Copy every record word for word. The images stay behind.

Data extracted from a collection:
⟨
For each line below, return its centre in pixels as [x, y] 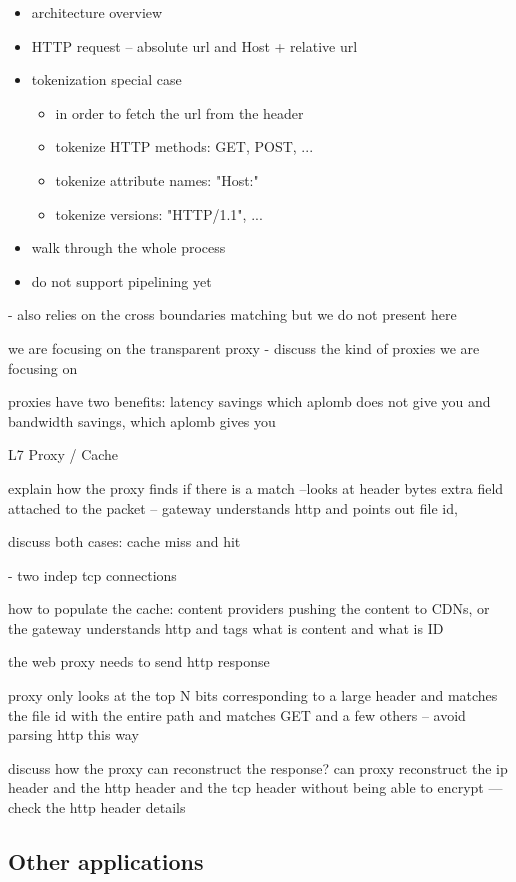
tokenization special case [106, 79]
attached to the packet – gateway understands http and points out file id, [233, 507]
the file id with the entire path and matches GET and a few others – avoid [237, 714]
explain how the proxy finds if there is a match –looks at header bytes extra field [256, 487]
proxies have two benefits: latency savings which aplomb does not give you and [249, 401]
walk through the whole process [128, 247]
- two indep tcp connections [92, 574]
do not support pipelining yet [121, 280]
⟩
**Result**
For each line below, return its centre in pixels as [x, y] 
tokenization special case [106, 79]
attached to the packet – gateway understands http and points out file id, [233, 507]
the file id with the entire path and matches GET and a few others – avoid [237, 714]
explain how the proxy finds if there is a match –looks at header bytes extra field [256, 487]
proxies have two benefits: latency savings which aplomb does not give you and [249, 401]
walk through the whole process [128, 247]
- two indep tcp connections [92, 574]
do not support pipelining yet [121, 280]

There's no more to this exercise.